In [1]:
import pickle

In [2]:
import os
from tqdm import tqdm
from typing import Dict
from collections import defaultdict
import numpy as np

def softmax(x):
    """Compute softmax values for each sets of scores in x."""
    return np.exp(x) / np.sum(np.exp(x), axis=0)

def numLines(fname):
    with open(fname) as f:
        for i, l in enumerate(f):
            pass
    return i + 1
def loadData(filename, max_points):
    file_len = numLines(filename)
    f = open(filename, 'r')
    inputs = []
    outputs = []
    for i in tqdm(range(file_len)):
        if i == max_points:
            break
        line = f.readline()
        if line[-1] == '\n':
            line = line[:-1]
        line = line.split('\t')
        inputs.append(line[0])
        outputs.append(line[1])
    data = {'inputs': inputs, 'outputs': outputs}
    return data
        
def load_entity_strings(filename):
    with open(filename) as f:
        lines = f.read().splitlines()
    return lines

def get_entity_wd_id_dict(filename):
    out = {}
    f = open(filename, 'r')
    for line in f:
        if line[-1] == '\n':
            line = line[:-1]
        line = line.split('\t')
        out[line[1]] = line[0]
    return out
    

def create_filter_dict(data) -> Dict[str, int]:
    filter_dict = defaultdict(list)
    for input, output in zip(data["inputs"], data["outputs"]):
        filter_dict[input].append(output)
    return filter_dict

def getAllFilteringEntities(input, filter_dicts):
    entities = []
    splits = ['train', 'test', 'valid']
    for s in splits:
        entities.extend(filter_dicts[s][input])
    return list(set(entities))

def wikidata_link_from_id(id):
    uri = 'https://www.wikidata.org/wiki/' + id
    return uri

In [3]:
dataset_name = 'MetaQA_half'
entity_strings = load_entity_strings(os.path.join("data", dataset_name, "entity_strings.txt"))

In [4]:
entity_strings_set = set(entity_strings)

In [5]:
data = {}
splits = ['train', 'valid', 'test']
dataset_name = 'MetaQA_half'
for split in splits:
    data[split] = loadData(os.path.join('data', dataset_name, split + '.txt'), -1)
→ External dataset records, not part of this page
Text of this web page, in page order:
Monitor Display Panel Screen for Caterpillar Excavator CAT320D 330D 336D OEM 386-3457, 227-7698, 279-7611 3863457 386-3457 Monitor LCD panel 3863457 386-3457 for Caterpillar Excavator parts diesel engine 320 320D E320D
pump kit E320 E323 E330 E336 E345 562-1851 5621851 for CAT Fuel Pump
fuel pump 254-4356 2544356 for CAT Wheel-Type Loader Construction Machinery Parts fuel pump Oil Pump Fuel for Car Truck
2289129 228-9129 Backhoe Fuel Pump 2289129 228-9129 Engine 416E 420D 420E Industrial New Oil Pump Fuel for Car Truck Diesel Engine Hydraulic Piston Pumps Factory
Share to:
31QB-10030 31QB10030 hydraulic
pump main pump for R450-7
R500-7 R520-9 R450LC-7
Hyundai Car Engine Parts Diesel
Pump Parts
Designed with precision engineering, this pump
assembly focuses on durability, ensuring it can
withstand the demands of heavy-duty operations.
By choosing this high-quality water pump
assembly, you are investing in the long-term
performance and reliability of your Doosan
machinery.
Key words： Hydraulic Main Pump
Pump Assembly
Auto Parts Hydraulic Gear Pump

100%|██████████████████████████████████████████████████████| 150160/150160 [00:00<00:00, 801905.64it/s]
100%|██████████████████████████████████████████████████████████| 8000/8000 [00:00<00:00, 509465.73it/s]
100%|██████████████████████████████████████████████████████████| 8000/8000 [00:00<00:00, 493027.01it/s]


In [6]:
filter_dicts = {}
splits = ['train', 'valid', 'test']
for split in splits:
    filter_dicts[split] = create_filter_dict(data[split])

In [7]:
def getHeadEntity(input):
    x = input.split(':')[1][1:]
    ent = x.split('|')[0][:-1]
    return ent

In [9]:
# fname = 'scores.pickle'
fname = 'scores/scores_3hop.pickle'
# fname = 'scores/scores_metaqa_2hop_test.pickle'
# fname = 'scores_500_base_trie.pickle'
scores_data = pickle.load(open(fname, 'rb'))

In [20]:
id = 3
scores_data['prediction_strings'][id]

['2013', '2003']

In [21]:
scores_data['target_strings'][id]

['1995',
 '1996',
 '1999',
 '1998',
 '1989',
 '2002',
 '2000',
 '2008',
 '2011',
 '2010']

In [15]:
scores_data['input_strings'][id]

'predict answer: Catch Me If You Can | the films that share directors with the film NE were in which languages |'

In [11]:
scores_data.keys()

dict_keys(['prediction_strings', 'scores', 'target_strings', 'input_strings'])

In [12]:
scores_data['input_strings'][0]

'predict answer: Catch Me If You Can | the films that share directors with the film NE were in which languages |'

In [136]:
scores_data['target_strings'][0]

['Before the Rain']

In [137]:
predictions_scores_dicts = []
for pred, score, input in tqdm(zip(scores_data['prediction_strings'], scores_data['scores'],
                           scores_data['input_strings'])):
    head = getHeadEntity(input)
    ps_dict_only_entities = {}
    if not isinstance(pred, list):
#         ps_pairs = [(pred, score)]
        ps_dict_only_entities[pred] = score
    else:
        ps_pairs = [(p, s.item()) for p, s in zip(pred, score)]
        # remove predictions that head entity
        for ps in ps_pairs:
            if ps[0] != head:
                ps_dict_only_entities[ps[0]] = ps[1]
    predictions_scores_dicts.append(ps_dict_only_entities)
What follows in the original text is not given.